I don’t have depression, anxiety or anything like that. When I’m feeling down I can choose to do something that brings me up. i don’t find it hard to tbh. I read and learn and I’m able to apply it in daily life. This doesn’t make me as better person.

my sister suffers anxiety. she’s just as intelligent and motivated as me, probably more so. But she’s just wired differently. She can’t choose to switch her anxiety off. No matter how much cbt she might do, no matter how much she might mask, it’s there. She can’t choose to not be anxious any more than she can choose to have blue eyes rather than hazel, or to be 5ft8 rather 5ft 4. What she can choose is to do something about it. So she chooses to take the meds, she chooses to see a counsellor, she chooses to do the work. And even that is a luxury - plenty of people can’t even choose that.

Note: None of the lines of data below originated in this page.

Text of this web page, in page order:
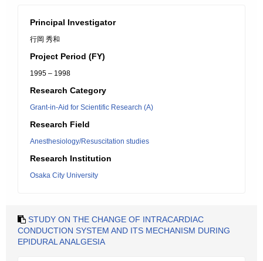
Principal Investigator
行岡 秀和
Project Period (FY)
1995 – 1998
Research Category
Grant-in-Aid for Scientific Research (A)
Research Field
Anesthesiology/Resuscitation studies
Research Institution
Osaka City University
STUDY ON THE CHANGE OF INTRACARDIAC
CONDUCTION SYSTEM AND ITS MECHANISM DURING
EPIDURAL ANALGESIA

your friend is talking privileged bollocks.

itsmabeline · 22/06/2024 20:00

Happiness is a choice is an opinion you might have if you'd pulled yourself up out of depression and sadness but that doesn't mean everyone can do it.

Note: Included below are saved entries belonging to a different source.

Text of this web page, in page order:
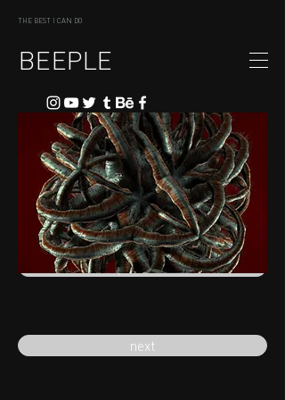
THE BEST I CAN DO
BEEPLE
previous
next
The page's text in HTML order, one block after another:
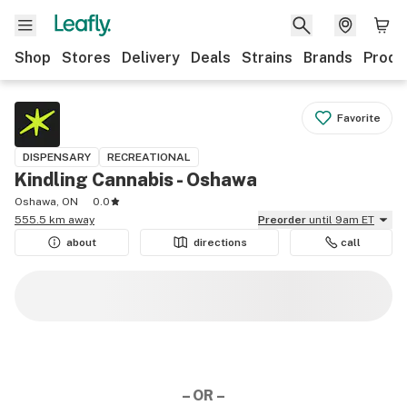
Shop Stores Delivery Deals Strains Brands
Favorite
DISPENSARY RECREATIONAL
Kindling Cannabis - Oshawa
Oshawa, ON
0.0
555.5 km away
Preorder until 9am ET
about
directions call
– OR –
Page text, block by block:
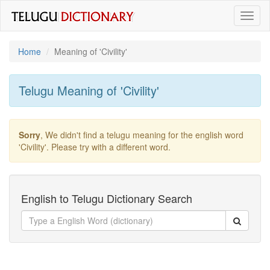
Home
Meaning of 'civility'
Telugu Meaning of 'civility'
Sorry, We didn't find a telugu meaning for the english word
'civility'. Please try with a different word.
English to Telugu Dictionary Search
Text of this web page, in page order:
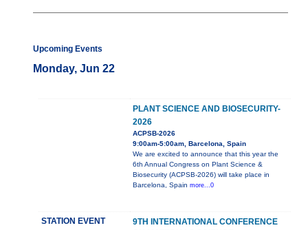
Upcoming Events
Monday, Jun 22
PLANT SCIENCE AND BIOSECURITY-
2026
ACPSB-2026
9:00am-5:00am, Barcelona, Spain
We are excited to announce that this year the
6th Annual Congress on Plant Science &
Biosecurity (ACPSB-2026) will take place in
Barcelona, Spain more...0
STATION EVENT
9TH INTERNATIONAL CONFERENCE
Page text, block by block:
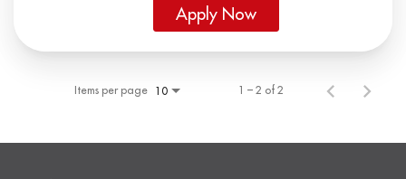
Apply Now
Items per page 10 1 – 2 of 2
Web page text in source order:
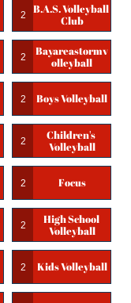
B.a.s. Volleyball
Club
2
Bayareastormv
Olleyball
2
Boys Volleyball
2
Children's
Volleyball
2
Focus
2
High School
Volleyball
2
Kids Volleyball
2
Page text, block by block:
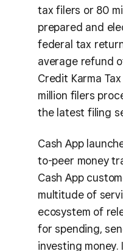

There are many circumstances outside our control and it's important to learn to cope and thrive with our situation as much as possible.

So some parts of happiness are a choice. But a lot of it is out of our control.

LifeExperience · 22/06/2024 20:01

I have battled depression and anxiety for more than 45 years, and while I don't always feel "happy, happy, joy, joy" all the time, I am deeply content, satisfied, and at peace with who I am, where I've been and what I've achieved. I think it comes from my devout faith, and yes, it is a choice to rise above difficult circumstances and seek the good in all things.

Aussieland · 22/06/2024 20:07

The trouble is when you are suicidal you DON’T usually have the mental strength or energy to make the choice to be happy. If you are having a bad day, sure pull yourself together. If you are depressed then the whole point is that it’s not a choice! If it was that easy then a whole lot less people would be depressed. I remember taking whole days to be able to make the choice to get out of bed to get some water. There wasn’t much space for something as complex as working out the thought of how to be happy!